===== Information supplied

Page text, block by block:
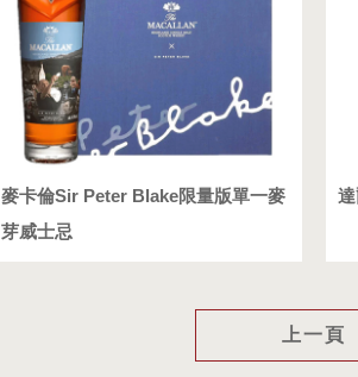
麥卡倫Sir Peter Blake限量版單一麥
芽威士忌
上一頁
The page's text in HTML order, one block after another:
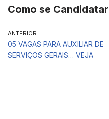
Como se Candidatar
ANTERIOR
05 VAGAS PARA AUXILIAR DE
SERVIÇOS GERAIS… VEJA
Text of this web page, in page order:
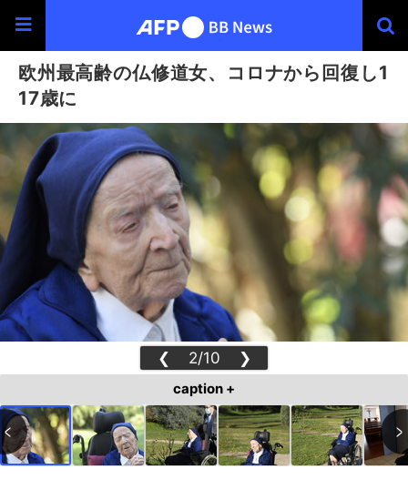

==========

▶ [Exercise details]:
Using the records above, output an exact copy without any pictures.

▶ [Output]:
Page text, block by block:
麥卡倫Sir Peter Blake限量版單一麥
芽威士忌
上一頁
The page's text in HTML order, one block after another:
Como se Candidatar
ANTERIOR
05 VAGAS PARA AUXILIAR DE
SERVIÇOS GERAIS… VEJA
Text of this web page, in page order:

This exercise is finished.